USU Department of Microbiology
and Immunology


Mitre Lab Web Page



Immune response to filariae

Our lab studies the immune response to filariae.   Filariae are tissue-invasive roundworms which are transmitted by insects.  Pathogenic human filariae include Wuchereria bancrofti and Brugia malayi, which cause lymphatic filariasis (elephantiasis), Onchocerca volvulus, the cause of river blindness, and Loa loa, which causes African eyeworm.   Lymphatic filariasis alone affects approximately 120 million people world-wide and, after malaria, is the second-most burdensome parasitic disease as measured by disability-adjusted life years.  Onchocerciasis affects 18 million people, causing blindness or severe visual impairment in 750,000 people, mostly in sub-Saharan Africa.

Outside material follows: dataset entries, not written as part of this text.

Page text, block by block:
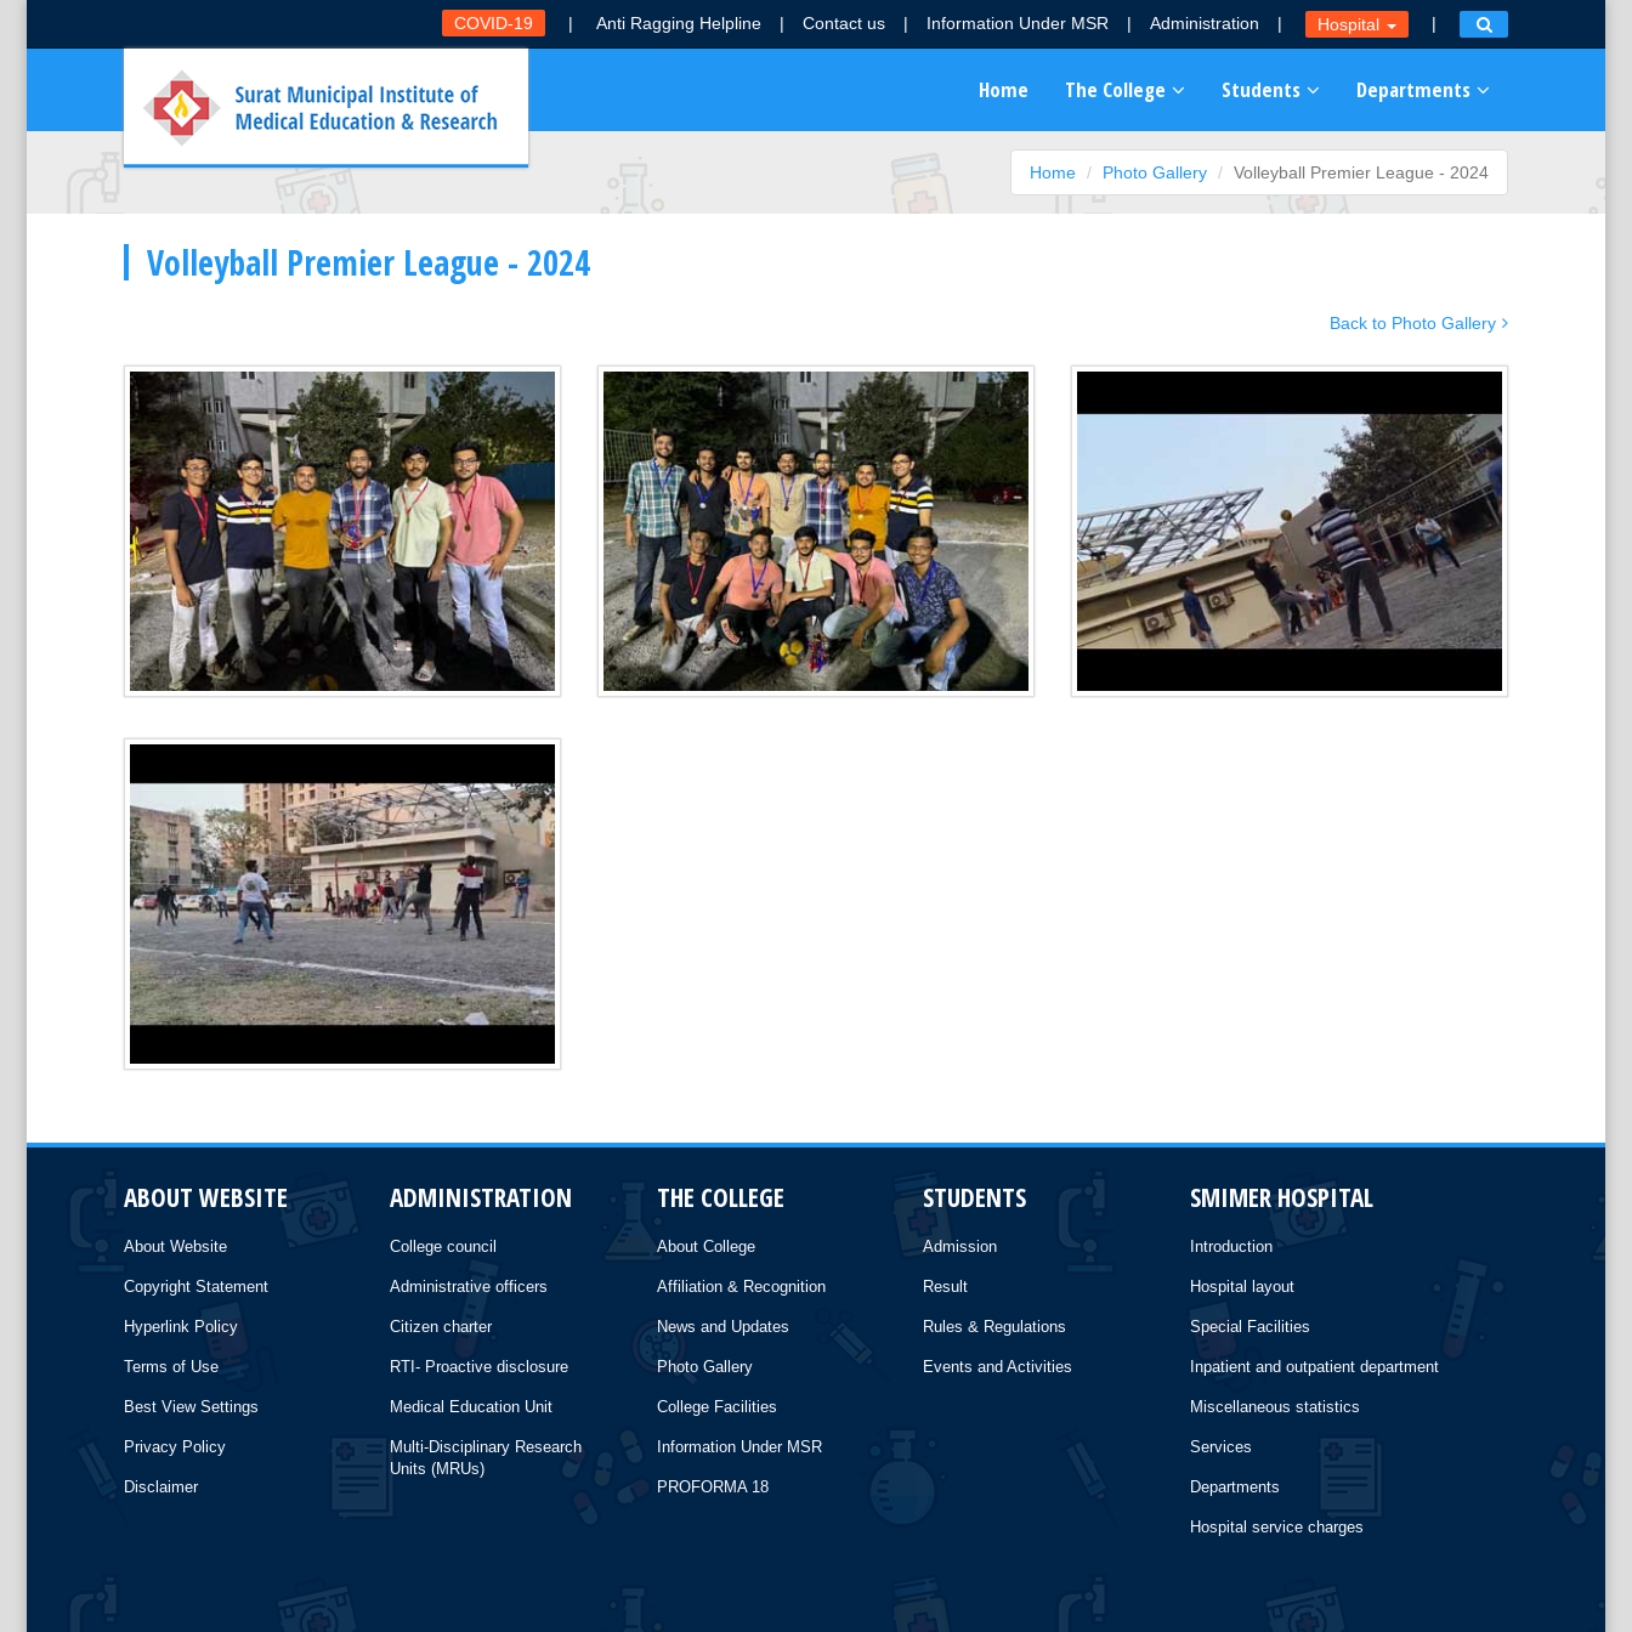
COVID-19 | Anti Ragging Helpline | Contact us | Information Under MSR | Administration | Hospital |
Home The College Students Departments
Home Photo Gallery Volleyball Premier League - 2024
Volleyball Premier League - 2024
Back to Photo Gallery
ABOUT WEBSITE
About Website
Copyright Statement
Hyperlink Policy
Terms of Use
Best View Settings
Privacy Policy
Disclaimer
ADMINISTRATION
College council
Administrative officers
Citizen charter
RTI- Proactive disclosure
Medical Education Unit
Multi-Disciplinary Research
Units (MRUs)
THE COLLEGE
About College
Affiliation & Recognition
News and Updates
Photo Gallery
College Facilities
Information Under MSR
PROFORMA 18
STUDENTS
Admission
Result
Rules & Regulations
Events and Activities
SMIMER HOSPITAL
Introduction
Hospital layout
Special Facilities
Inpatient and outpatient department
Miscellaneous statistics
Services
Departments
Hospital service charges

The immune response to filariae is markedly different than that to most viral, bacterial, and fungal infections.  Like other helminths, filariae induce a type 2 immune response characterized by eosinophilia, elevated serum levels of Ag-specific and polyclonal IgE, and increases in T-cell production of IL-4, IL-5, and IL-13.  Most interestingly, when a person is infected for a long time, the immune response to filarial worms diminishes, though the rest of the immune system continues to work well against other infections.  While it is clear that IL-4 plays a central role in driving type 2 responses, the exact factors responsible for the initiation, maintenance, and eventual diminution of these responses in filarial infections remain unknown.  The mission of our lab is to understand the mechanisms behind the development, maintenance, and cessation of IgE-mediated responses in filarial infections in order to ultimately develop new modalities of prevention and treatment for parasitic, allergic, and autoimmune diseases.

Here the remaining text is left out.